O rato e o taliban: uma história verdadeira?

Pessoal, é com algum júbilo, e um muito ligeiro regozijo, que vos lanço mais um post extremamente polémico, envolvendo situações tão graves como ódio racial, guerras além-fronteiras, forças militares, religião, jogos de vídeo, sentimentos de justiça, vingança, marketing agressivo e jornalismo mediático.

Venho falar-vos de um jogo que, ainda mesmo antes de ser lançado, já se encontrava sob fogo-cruzado de várias linhas inimigas (o que não deixa de ser irónico, dado ser um jogo de guerra...): os conservadores moralistas, que alegavam que a editora estava a desrespeitar a memória dos combatentes, um ex-advogado caído em desgraça que bradava a quem o quisesse ouvir que era uma ferramenta de estudo para matar americanos, e os próprios militares, que, levados pela polémica, proibiram a venda do jogo em todas as suas bases (mais de 300).

O jogo em causa chama-se "Medal of Honor" (MoH), um "First-Person-Shooter" (FPS) passado no Afeganistão nos tempos actuais, editado pela Electronic Arts (EA) e criado pela Danger Close, e foi posto à venda há 2 semanas para PC, Playstation 3, XBOX 360 e Wii - até aqui, nada de extraordinário.
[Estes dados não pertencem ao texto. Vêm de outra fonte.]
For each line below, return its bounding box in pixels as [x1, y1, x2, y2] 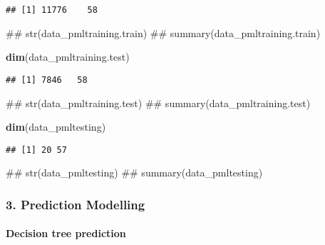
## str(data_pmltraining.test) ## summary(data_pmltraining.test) [6, 95, 311, 110]
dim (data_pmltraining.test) [6, 49, 130, 64]
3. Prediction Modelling [6, 195, 145, 213]
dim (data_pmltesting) [6, 119, 106, 134]
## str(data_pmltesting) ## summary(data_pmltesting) [6, 165, 263, 180]
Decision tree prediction [6, 226, 126, 241]
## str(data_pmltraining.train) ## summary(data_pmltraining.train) [6, 25, 321, 40]
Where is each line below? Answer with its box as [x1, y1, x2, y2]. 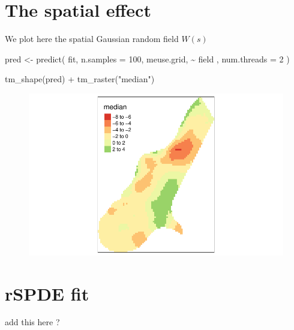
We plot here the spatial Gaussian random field [5, 32, 179, 45]
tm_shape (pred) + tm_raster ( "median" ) [5, 73, 155, 85]
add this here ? [5, 316, 60, 328]
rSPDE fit [5, 281, 89, 305]
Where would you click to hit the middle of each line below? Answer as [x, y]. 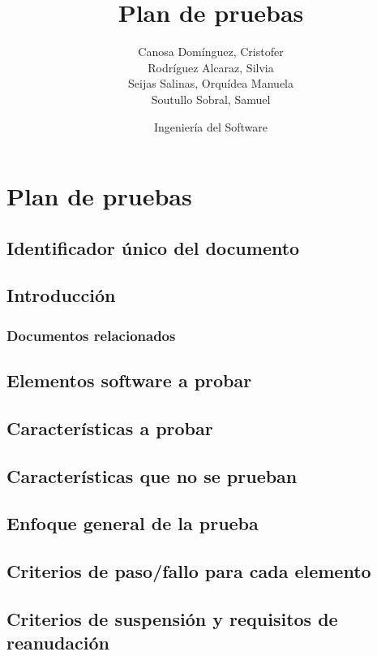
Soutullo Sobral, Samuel [211, 99]
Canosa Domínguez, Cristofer [211, 52]
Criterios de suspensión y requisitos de [172, 618]
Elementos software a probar [129, 380]
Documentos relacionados [91, 335]
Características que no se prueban [152, 475]
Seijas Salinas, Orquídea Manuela [210, 83]
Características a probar [110, 427]
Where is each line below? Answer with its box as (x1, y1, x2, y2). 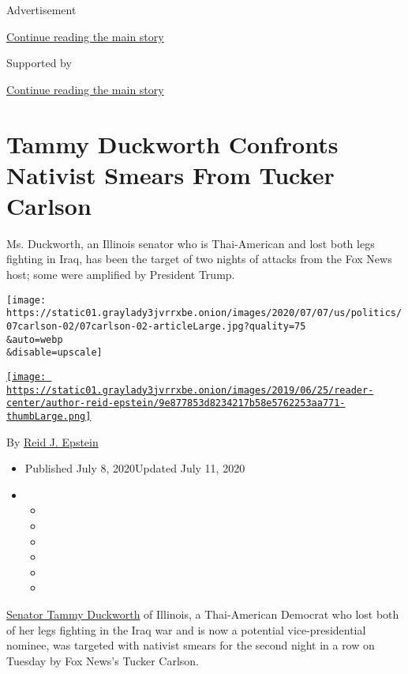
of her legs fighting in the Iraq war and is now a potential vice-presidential (6, 621, 366, 638)
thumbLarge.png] (6, 410, 92, 422)
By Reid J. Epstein (6, 433, 99, 450)
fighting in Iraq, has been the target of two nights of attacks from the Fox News (6, 250, 392, 267)
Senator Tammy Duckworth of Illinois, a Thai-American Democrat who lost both (6, 605, 399, 622)
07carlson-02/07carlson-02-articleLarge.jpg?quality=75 (6, 320, 306, 332)
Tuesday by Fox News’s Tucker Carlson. (6, 652, 200, 668)
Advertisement (6, 2, 77, 17)
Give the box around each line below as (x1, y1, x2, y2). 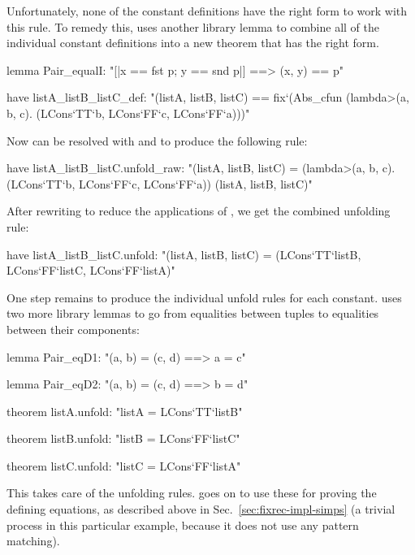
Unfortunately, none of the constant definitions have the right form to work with (6, 2, 408, 19)
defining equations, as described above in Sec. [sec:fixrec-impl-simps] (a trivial (6, 501, 396, 518)
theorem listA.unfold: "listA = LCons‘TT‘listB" (6, 402, 243, 419)
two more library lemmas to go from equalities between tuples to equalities (6, 305, 379, 322)
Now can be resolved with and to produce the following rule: (6, 132, 308, 149)
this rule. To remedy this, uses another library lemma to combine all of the (6, 18, 379, 35)
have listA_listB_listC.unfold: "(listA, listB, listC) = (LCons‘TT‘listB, (6, 245, 361, 262)
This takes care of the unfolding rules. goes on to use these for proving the (6, 484, 377, 501)
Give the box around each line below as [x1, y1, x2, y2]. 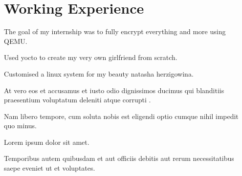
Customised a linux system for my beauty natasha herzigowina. [4, 68, 194, 78]
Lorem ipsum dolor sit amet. [4, 137, 89, 147]
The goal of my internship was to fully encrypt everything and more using [4, 26, 226, 37]
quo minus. [4, 120, 37, 131]
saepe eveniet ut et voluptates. [4, 163, 95, 173]
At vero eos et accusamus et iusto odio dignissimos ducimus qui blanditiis [4, 85, 224, 95]
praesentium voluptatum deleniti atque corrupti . [4, 95, 151, 105]
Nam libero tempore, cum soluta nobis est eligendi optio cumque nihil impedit [4, 111, 239, 121]
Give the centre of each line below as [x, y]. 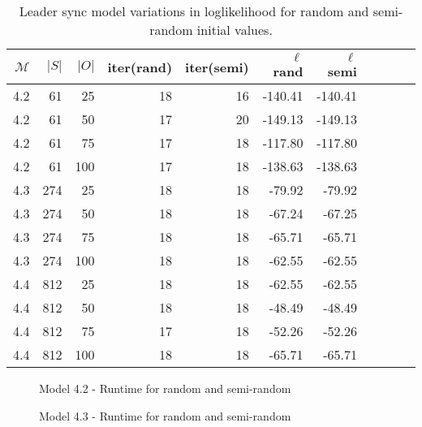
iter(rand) [140, 67]
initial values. [235, 30]
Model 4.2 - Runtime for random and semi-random [165, 388]
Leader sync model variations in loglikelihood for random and [194, 11]
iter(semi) [217, 67]
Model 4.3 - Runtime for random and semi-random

Trata-se de um "reboot" de um franchise com mais de 10 anos, que sempre enveredara pelos terrenos mais familiares - e bem menos polémicos - da 2ª Grande Guerra, mas que recentemente tinha vindo a perder fulgor, num mercado cada vez mais saturado de FPS's de excelente qualidade, bem como da concorrência mais que directa da série "Call of Duty: Modern Warfare", da rival Activision, e criada pela Infinity Ward (IW).

Foi aliás esta outra série que mostrou o caminho à EA, "forçando-a" a enveredar por cenários mais recentes, menos trilhados até à data e com maior facilidade de empatia por parte dos jogadores mais novos, para quem a 2ª GG era de facto tão estranha como a ideia da televisão alguma vez ter sido a preto-e-branco...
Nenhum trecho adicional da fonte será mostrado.